Едва дверь распахнулась, послышался приветственный скулеж Буси, выплясывающего у моих ног от восторга. А в глубине прихожей, затаив дыхание, стояли все: моя мама, утиравшая слёзы, брат с плюшевым медведем, который был больше Елисея, родители Вадима с сияющими лицами. И Катя с мужем, а рядом — Оля, моя институтская подруга, та самая, что готова была приютить меня в самый тёмный час.
— Тише, тише! — зашикала мама на всех, сама при этом не в силах сдержать радостный возглас при виде свёртка в моих руках.
Мы вошли в гостиную.
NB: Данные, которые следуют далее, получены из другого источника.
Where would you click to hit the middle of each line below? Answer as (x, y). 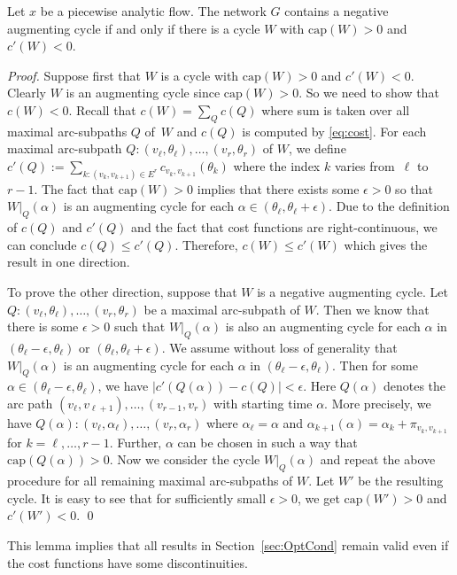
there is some (43, 326)
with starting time (263, 403)
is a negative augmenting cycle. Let (352, 291)
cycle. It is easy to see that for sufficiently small (137, 497)
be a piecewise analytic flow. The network (153, 11)
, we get (319, 497)
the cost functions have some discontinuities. (128, 562)
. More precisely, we (378, 403)

И тут началось самое забавное.
Вадим, обычно такой собранный и уверенный, вдруг превратился в суетливого инспектора. Он носился по квартире, поправляя на столе уже идеально расставленные тарелки с пирогами, подкладывал мне под спину подушки, хотя я и так утонула в мягком диване, и то и дело подбегал заглянуть в личико сыну, как будто боялся, что он испарится.
— Он не голоден? — озабоченно спросил он, склонившись над спящим сыном.
— Пока нет, — с улыбкой ответила Катя. — Но ситуация может измениться, будь начеку.
Все засмеялись.
Брат, неуклюже взяв ребёнка на руки, замер в позе древнего атланта, несущего неведомую ношу.
— Ну что, богатырь? — басил он, а Елисей, сморщившись, во сне чмокнул губками.
Я смотрела на брата и вспоминала, как мы все были слепы и глухи друг к другу. И как в итоге боль заставила нас стать честнее, а эта крошка — добрее.
Когда я взяла сына обратно, чтобы покормить. Все тактично отвернулись, завязав разговор.
Вадим сидел на корточках перед диваном, его рука лежала на моей ноге, а взгляд был полон такого безмерного обожания, нежности и благодарности, что у меня на глаза навернулись слёзы. В этом взгляде была вся наша история — боль, страх, недопонимание и это чудо, которое переплавило всё в чистую, сияющую любовь.
Всё, что случилось, — та ужасная ошибка, мои подозрения, его отчаяние — всё это привело нас сюда. К этому порогу. К этому дивану. К этому маленькому существу, которое своим появлением перечеркнуло всю прошлую боль и наполнило её новым, глубоким смыслом. Мы чуть не разрушили всё, но в итоге построили нечто гораздо более прочное.
Я прижала сына к себе, чувствуя его тёплое, доверчивое тельце, слыша его тихое сопение. Его маленькая ручка вцепилась в мой палец, и в этой хрупкой хватке был весь смысл.
А Вадим, не отрывая от нас взгляда, прошептал так, чтобы слышала только я:
— Спасибо тебе. За него. За всё.
И в его глазах я прочитала ту же бесконечную историю, что и в своём сердце. Историю, которая только начиналась.